◆ **Task objective**
Using the records below, return exactly the lines from the one containing "Your email address" through the last, and omit pictures.

─── Task material ───

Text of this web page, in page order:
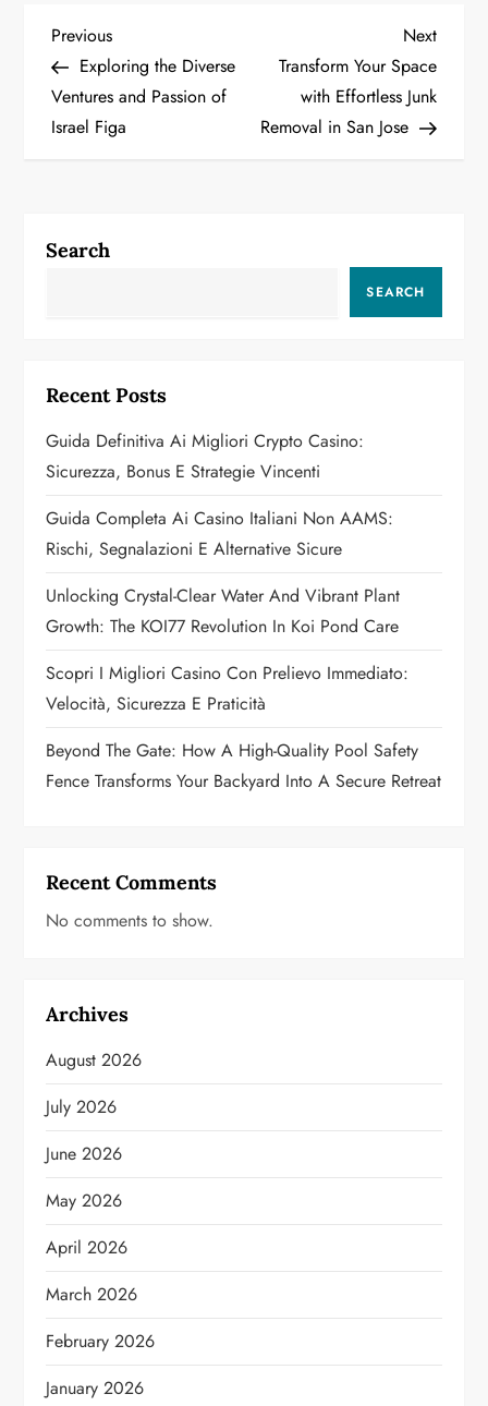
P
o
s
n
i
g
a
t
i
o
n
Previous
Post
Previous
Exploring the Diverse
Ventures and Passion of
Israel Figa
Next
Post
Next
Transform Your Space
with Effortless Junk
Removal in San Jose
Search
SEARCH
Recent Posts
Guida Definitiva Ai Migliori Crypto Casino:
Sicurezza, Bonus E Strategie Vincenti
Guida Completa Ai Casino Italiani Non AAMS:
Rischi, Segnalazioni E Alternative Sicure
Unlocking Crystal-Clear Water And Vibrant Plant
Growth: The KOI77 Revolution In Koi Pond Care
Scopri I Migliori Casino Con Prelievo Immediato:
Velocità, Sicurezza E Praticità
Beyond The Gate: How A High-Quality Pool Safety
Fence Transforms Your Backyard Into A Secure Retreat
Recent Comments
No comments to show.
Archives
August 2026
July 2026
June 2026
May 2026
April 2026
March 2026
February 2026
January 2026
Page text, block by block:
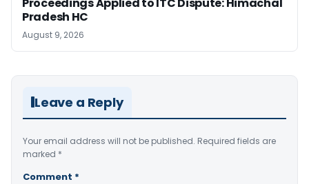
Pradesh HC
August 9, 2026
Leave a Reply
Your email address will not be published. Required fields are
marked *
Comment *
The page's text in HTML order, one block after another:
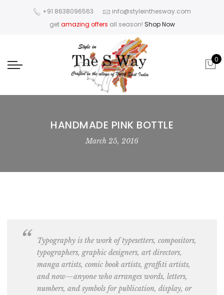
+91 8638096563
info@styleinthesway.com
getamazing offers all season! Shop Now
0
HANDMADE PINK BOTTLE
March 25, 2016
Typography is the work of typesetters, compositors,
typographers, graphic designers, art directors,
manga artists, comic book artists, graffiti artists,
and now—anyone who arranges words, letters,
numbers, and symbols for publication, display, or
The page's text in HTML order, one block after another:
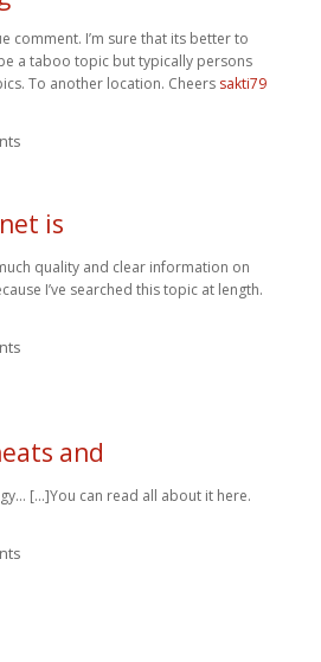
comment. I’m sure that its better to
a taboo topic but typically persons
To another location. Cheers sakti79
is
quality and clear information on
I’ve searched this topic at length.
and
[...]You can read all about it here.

───

◆ **Completed exercise**
Your email address will not be published. Required fields are
marked *
Comment *
The page's text in HTML order, one block after another:
+91 8638096563
info@styleinthesway.com
getamazing offers all season! Shop Now
0
HANDMADE PINK BOTTLE
March 25, 2016
Typography is the work of typesetters, compositors,
typographers, graphic designers, art directors,
manga artists, comic book artists, graffiti artists,
and now—anyone who arranges words, letters,
numbers, and symbols for publication, display, or
The page's text in HTML order, one block after another:
comment. I’m sure that its better to
a taboo topic but typically persons
To another location. Cheers sakti79
is
quality and clear information on
I’ve searched this topic at length.
and
[...]You can read all about it here.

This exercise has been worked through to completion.